Recently, researchers have integrated the geometric approach with the photometric approach to obtain rich information about the object shape. They combined the rough 3-D geometry obtained using multiview stereo or laser range sensors with the smooth surface normal obtained using the photometric stereo method.^{23} Ochiai et al.^{24} mapped the surface normal obtained from photometric stereo measurements onto the mesh model obtained from a 3-D laser sensor. Fua and Leclerc^{25} combined binocular stereo and shading information and obtained the shape of an object represented by facets. Maki et al.,^{26} Zhang et al.,^{27} Lim et al.,^{28} and Higo et al.^{29} observed an object using a single light source and a single camera and obtained the 3-D shape of a textureless diffuse object. Zickler et al.^{30} proposed a so-called Helmholtz stereo method, which can estimate the 3-D geometry and surface normal of an object that has an arbitrary bidirectional reflectance distribution function. These methods suggest that combining the geometric and photometric approaches is important; however, these photometric stereo methods, except for the Helmholtz stereo method, can obtain the surface normal of only a diffuse surface. The dense surface normal of a specular black object cannot be obtained using the Helmholtz stereo method because of the discretized sampling of the light source. Kadambi et al.^{31} combined the 3-D geometry obtained by a time-of-flight (ToF) sensor and the surface normal obtained from the DOP. Unlike space carving, which can be applied to a completely black object, a ToF sensor cannot measure such objects because the laser does not reflect at a black surface.

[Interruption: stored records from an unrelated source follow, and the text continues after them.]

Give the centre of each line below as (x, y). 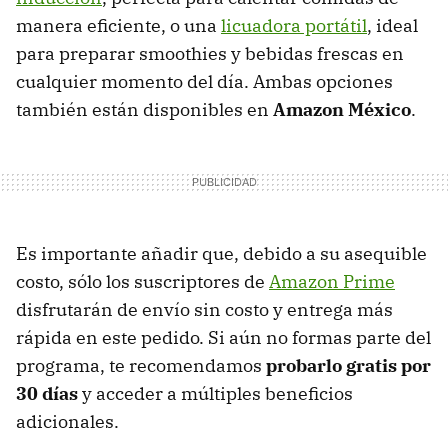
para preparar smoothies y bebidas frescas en (210, 53)
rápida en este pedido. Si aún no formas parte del (223, 337)
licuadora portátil (294, 25)
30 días (47, 393)
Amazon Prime (332, 281)
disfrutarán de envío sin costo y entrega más (204, 309)
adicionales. (67, 421)
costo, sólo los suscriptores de (142, 281)
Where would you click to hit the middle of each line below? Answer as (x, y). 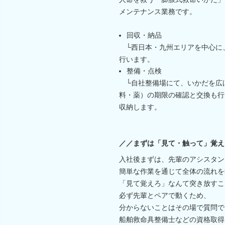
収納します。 (140, 107)
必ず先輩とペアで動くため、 (165, 195)
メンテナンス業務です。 (158, 11)

Johnson and Adelson^{32} pressed an elastomer slab onto a target object and applied the photometric stereo method to the elastomer slab. Kawasaki and Furukawa^{33} projected the shadow instead of stripe-pattern light to ensure that the measurement result would not depend on the reflection property of target objects. Michel et al.^{34} proposed a method for estimating the shapes of objects composed by any material using the user interaction as a clue. In contrast to these methods, which require additional human tasks, the shape-from-silhouettes (or, volumetric intersection, visual hull, space carving) method^{35}36.37.^{–}^{38} is very useful in some cases. Yamazaki et al.^{39} used the shadow to apply the visual hull method to objects of any material and with any reflectance property. Typically, the silhouette of visual information of a target object is sufficient in shape-from-silhouettes tasks, and the silhouette of the shadow is unnecessary in most situations.

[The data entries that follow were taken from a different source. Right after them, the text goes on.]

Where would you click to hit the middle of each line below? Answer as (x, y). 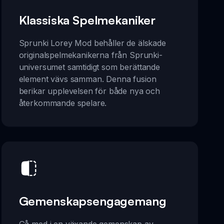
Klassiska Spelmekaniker (87, 20)
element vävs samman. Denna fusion (87, 79)
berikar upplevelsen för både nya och (89, 91)
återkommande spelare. (63, 103)
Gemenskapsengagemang (92, 201)
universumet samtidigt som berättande (89, 67)
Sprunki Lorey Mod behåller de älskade (92, 43)
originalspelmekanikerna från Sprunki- (90, 55)

In this study, we propose a method for creating a 3-D model using both polarization analysis and space carving. The principal target objects are smooth surfaces such as plastics and ceramics. We first calibrate multiple cameras to calculate the geometrical relationships among them. We observe the object from multiple viewpoints using a polarization imaging camera. First, we apply space carving to estimate the rough structure of the object. Space carving can obtain a visual hull of a textureless object, such as a black object with high specularity; however, it cannot obtain the shape of a concave portion of the object. The 3-D shape obtained by conventional space carving is usually not smooth; thus, we add polarization information. The shape-from-polarization method can estimate the shapes of black objects with high specularity, which cannot be estimated using the photometric stereo method because there are no diffuse reflections. The polarization information of the object is obtained from multiple viewpoints using a polarization imaging camera. The polarization data must be analyzed at identical points on the object surface when observed from multiple viewpoints; thus, the shape obtained by space carving can be used for estimation of the surface normal from the polarization data. We map the surface normal obtained from the polarization information onto the 3-D surface of the object.

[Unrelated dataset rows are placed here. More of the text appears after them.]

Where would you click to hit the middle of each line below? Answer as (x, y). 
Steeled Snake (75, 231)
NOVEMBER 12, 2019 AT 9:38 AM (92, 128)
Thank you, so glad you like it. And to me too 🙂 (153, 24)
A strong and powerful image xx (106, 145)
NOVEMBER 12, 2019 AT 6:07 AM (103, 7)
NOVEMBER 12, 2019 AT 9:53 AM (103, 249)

A surface normal can be constrained by the DOP. For example, Miyazaki et al.,^{14} Kadambi et al.,^{31} and several other researchers used DOP for estimating the surface normal from specular reflection. However, DOP depends on the refractive index and surface roughness. We do not use DOP, but phase angle, explained later, because the DOP-based method requires knowing the refractive index and surface roughness. The concept of the algorithm is the same as that of Rahmann and Canterakis;^{18} however, the computation process is completely different from their method. They also computed the corresponding points, but our method uses the corresponding points obtained by space carving. Our method is based on singular value decomposition (SVD), which can minimize the least-squared error as much as possible, owing to the strong constraint on the shape information, namely, the corresponding points. Rahmann^{19} proved that a quadratic surface can be estimated only when the corresponding points are searched at the same time as the surface normal is estimated. This limitation is a crucial problem for shape estimation. We overcome this problem via polarization analysis in order to estimate a wide variety of shapes. The corresponding points obtained by space carving solve Rahmann’s problem (Fig. 1). In addition to a spherical object, one of the quadratic surfaces, Sec. 3 shows the result for an object that is not a quadratic surface, such as a rabbit-shaped object. We also show both successful and failed results for colored objects in Sec. 3.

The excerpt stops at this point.